> _YOUR INSTRUCTIONS_: From the line containing "неопределенности. Человек хочет" down to the line containing "неопределенности, индивид будет" in the records below, reproduce every line exactly, ends included, and omit all others.

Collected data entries
◇ ◇ ◇ ◇ ◇
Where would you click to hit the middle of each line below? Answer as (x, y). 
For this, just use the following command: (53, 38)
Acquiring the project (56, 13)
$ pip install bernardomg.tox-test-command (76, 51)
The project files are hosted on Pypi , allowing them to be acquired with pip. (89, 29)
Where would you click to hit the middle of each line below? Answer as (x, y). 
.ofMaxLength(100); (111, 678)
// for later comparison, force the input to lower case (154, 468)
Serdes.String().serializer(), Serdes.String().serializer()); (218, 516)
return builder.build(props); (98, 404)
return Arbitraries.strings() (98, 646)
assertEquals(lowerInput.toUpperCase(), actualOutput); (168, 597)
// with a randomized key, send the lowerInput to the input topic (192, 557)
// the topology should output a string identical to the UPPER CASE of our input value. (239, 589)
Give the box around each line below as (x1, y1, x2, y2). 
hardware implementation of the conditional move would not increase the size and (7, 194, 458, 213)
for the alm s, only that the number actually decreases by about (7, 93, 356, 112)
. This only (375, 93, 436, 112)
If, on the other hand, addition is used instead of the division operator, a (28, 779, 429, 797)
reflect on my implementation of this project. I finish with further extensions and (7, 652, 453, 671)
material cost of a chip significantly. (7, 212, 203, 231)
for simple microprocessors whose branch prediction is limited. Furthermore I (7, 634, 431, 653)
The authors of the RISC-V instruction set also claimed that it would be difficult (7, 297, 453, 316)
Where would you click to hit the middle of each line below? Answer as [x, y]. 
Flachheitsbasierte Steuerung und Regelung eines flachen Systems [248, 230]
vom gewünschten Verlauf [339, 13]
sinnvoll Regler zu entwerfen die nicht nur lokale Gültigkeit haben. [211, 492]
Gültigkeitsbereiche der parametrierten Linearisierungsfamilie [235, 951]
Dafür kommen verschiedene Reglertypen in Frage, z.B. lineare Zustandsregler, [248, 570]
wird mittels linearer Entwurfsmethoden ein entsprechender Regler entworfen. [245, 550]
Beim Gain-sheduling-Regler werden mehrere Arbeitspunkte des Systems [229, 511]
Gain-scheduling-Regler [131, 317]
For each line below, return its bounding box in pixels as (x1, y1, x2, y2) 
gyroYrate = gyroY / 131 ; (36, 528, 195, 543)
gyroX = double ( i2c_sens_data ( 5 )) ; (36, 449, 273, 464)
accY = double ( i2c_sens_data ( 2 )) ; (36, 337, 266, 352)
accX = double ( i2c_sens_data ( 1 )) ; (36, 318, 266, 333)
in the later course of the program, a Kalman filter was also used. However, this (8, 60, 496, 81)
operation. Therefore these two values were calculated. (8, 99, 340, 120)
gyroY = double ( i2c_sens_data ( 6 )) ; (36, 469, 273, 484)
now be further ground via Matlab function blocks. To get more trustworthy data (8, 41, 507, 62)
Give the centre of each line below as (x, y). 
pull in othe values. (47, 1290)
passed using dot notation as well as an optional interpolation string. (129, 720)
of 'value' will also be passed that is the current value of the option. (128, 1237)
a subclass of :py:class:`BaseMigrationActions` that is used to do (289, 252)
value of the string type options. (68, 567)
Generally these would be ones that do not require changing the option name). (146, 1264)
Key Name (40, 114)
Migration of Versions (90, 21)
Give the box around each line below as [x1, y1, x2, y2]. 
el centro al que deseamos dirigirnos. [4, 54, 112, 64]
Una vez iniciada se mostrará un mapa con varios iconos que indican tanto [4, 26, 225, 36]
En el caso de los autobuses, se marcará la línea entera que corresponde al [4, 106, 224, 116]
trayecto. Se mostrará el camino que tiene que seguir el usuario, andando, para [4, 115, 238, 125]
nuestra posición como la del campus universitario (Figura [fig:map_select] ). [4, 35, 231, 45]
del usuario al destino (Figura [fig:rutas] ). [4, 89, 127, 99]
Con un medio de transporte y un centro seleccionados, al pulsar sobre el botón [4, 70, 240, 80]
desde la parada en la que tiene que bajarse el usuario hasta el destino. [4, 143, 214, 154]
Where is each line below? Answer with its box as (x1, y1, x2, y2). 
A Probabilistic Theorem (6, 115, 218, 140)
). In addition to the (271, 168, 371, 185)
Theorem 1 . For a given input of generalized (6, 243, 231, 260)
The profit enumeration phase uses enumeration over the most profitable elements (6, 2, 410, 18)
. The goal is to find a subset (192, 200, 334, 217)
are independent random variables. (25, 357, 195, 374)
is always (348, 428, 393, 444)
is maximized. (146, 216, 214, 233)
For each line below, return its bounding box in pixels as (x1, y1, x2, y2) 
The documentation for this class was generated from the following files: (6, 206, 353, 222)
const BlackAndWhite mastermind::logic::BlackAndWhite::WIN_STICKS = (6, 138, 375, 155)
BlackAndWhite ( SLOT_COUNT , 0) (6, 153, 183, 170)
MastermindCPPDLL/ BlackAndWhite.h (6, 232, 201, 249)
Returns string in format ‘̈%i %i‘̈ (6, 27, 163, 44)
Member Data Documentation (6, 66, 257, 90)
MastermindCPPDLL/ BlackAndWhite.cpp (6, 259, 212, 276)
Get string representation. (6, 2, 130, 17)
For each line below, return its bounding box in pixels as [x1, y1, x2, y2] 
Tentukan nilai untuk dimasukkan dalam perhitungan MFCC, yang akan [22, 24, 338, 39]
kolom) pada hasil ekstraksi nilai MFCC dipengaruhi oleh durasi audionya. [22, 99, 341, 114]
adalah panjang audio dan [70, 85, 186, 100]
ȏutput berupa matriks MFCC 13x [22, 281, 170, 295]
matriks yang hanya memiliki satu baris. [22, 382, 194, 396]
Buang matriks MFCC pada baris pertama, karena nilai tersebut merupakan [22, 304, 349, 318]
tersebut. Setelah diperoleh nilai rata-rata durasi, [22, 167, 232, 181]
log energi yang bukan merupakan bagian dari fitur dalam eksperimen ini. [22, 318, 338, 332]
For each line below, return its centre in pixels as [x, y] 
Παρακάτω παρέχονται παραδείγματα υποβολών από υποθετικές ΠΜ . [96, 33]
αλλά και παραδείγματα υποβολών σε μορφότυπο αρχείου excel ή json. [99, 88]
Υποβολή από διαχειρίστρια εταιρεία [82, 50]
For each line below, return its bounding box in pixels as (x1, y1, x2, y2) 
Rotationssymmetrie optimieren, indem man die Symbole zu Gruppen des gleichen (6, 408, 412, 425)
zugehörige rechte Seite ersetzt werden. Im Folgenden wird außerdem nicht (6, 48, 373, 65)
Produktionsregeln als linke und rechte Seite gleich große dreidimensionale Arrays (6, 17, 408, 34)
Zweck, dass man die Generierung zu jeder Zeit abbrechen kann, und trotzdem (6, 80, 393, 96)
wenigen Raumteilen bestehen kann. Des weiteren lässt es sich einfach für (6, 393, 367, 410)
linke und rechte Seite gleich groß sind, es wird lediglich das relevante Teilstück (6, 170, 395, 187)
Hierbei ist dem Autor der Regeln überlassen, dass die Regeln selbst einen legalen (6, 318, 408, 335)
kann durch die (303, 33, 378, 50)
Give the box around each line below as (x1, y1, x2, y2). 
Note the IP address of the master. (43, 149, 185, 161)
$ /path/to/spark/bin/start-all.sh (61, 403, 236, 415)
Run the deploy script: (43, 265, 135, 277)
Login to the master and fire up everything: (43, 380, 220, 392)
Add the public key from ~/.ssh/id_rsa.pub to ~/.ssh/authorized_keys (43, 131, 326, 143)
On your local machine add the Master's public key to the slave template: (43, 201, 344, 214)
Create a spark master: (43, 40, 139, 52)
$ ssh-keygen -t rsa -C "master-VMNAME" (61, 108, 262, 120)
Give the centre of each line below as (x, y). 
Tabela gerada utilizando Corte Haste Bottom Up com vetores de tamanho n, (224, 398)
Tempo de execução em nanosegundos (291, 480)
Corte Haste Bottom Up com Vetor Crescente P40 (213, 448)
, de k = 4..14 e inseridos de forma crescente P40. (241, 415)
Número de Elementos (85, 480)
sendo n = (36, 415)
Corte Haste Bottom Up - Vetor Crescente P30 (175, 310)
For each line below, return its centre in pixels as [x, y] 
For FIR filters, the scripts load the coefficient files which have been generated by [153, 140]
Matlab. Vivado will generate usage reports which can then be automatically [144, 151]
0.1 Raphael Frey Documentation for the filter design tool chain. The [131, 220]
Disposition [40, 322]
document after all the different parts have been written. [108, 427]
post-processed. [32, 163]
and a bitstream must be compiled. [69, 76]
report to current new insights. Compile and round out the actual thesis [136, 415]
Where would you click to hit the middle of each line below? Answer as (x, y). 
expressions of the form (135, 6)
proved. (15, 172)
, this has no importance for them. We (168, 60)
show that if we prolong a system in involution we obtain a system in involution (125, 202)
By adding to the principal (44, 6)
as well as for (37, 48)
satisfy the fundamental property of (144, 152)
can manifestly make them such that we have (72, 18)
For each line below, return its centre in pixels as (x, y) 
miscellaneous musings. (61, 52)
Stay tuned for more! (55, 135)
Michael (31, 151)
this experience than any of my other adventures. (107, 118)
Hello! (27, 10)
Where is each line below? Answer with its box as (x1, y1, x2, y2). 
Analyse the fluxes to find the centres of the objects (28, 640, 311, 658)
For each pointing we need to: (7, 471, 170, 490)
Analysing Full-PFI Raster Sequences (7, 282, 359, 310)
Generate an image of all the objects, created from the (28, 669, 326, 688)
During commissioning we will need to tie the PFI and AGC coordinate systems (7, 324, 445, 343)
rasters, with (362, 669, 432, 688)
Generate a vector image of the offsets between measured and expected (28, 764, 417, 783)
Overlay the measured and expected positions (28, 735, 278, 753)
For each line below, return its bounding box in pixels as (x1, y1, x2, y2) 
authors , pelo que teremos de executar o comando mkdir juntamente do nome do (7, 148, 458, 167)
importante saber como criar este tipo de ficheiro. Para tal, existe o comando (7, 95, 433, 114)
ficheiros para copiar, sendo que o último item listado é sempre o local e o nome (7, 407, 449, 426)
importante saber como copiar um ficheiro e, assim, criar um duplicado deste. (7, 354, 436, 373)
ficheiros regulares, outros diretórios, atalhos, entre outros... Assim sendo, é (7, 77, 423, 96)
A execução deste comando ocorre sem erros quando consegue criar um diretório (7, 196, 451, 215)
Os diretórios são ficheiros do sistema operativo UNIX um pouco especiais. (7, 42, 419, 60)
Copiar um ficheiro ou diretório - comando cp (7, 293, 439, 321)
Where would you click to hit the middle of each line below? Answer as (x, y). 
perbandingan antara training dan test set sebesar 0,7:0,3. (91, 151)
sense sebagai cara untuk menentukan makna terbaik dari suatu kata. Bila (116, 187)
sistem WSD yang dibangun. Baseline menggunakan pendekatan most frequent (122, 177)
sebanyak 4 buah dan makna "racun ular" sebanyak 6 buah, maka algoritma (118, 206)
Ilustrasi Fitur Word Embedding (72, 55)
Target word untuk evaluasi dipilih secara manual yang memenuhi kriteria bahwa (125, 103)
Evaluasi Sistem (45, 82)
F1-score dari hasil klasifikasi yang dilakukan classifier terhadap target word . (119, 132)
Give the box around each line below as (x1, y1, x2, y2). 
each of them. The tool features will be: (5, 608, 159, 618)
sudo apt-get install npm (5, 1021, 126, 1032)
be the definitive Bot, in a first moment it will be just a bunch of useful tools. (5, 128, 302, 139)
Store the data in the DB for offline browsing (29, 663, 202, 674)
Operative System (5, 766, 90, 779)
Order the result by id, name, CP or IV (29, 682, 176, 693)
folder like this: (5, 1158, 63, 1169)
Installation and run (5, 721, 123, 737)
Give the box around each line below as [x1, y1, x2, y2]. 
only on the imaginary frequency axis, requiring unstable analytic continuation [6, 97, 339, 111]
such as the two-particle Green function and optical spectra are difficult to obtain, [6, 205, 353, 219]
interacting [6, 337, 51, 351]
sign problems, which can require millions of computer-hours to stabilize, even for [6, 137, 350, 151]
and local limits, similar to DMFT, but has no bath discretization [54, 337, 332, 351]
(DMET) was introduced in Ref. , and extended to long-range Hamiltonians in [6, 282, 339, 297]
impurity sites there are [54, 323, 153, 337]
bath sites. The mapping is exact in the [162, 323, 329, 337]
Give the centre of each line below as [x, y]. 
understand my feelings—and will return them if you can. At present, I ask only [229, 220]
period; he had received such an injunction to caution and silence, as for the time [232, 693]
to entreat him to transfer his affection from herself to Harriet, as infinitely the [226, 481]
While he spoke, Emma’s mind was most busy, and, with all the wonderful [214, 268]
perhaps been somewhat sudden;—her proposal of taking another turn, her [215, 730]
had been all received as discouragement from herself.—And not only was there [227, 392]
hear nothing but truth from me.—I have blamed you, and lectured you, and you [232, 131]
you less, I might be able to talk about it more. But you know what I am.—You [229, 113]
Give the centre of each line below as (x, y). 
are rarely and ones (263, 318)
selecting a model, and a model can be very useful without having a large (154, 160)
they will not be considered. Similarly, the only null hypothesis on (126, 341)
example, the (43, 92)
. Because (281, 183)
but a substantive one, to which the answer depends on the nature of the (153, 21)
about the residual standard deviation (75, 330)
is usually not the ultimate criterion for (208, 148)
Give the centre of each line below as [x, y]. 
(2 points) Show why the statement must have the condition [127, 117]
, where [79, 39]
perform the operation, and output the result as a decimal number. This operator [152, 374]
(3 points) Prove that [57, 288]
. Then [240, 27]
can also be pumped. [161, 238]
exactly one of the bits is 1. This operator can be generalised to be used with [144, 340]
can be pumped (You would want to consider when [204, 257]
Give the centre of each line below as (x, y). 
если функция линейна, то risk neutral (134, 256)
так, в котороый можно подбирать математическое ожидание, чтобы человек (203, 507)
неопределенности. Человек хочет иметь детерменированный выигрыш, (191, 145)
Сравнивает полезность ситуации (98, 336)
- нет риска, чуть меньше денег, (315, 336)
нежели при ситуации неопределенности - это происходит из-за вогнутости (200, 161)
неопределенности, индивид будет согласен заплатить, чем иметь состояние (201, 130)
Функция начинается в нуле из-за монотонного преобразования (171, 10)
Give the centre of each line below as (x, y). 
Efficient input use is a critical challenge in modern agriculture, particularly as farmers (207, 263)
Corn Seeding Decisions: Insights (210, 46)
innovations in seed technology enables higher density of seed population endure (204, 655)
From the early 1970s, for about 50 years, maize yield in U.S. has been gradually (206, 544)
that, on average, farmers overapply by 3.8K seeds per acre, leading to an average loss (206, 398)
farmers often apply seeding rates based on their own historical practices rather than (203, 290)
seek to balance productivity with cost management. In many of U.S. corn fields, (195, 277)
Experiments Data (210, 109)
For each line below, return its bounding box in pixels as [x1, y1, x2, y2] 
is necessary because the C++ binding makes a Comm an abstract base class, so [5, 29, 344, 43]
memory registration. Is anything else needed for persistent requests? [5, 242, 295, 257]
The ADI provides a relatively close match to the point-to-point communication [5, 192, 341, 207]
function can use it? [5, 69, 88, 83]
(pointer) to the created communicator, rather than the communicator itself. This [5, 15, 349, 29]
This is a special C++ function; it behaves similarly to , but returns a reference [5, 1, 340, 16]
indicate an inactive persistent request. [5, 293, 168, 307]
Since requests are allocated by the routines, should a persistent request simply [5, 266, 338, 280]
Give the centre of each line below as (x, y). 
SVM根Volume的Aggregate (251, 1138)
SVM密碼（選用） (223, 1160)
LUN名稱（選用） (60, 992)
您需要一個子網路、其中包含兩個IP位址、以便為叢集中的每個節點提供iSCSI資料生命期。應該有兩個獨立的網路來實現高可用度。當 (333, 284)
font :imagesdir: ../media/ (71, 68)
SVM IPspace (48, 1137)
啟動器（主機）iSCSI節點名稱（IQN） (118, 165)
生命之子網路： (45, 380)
◇ ◇ ◇ ◇ ◇
> _ANSWER AREA_:
неопределенности. Человек хочет иметь детерменированный выигрыш, (191, 145)
Сравнивает полезность ситуации (98, 336)
- нет риска, чуть меньше денег, (315, 336)
нежели при ситуации неопределенности - это происходит из-за вогнутости (200, 161)
неопределенности, индивид будет согласен заплатить, чем иметь состояние (201, 130)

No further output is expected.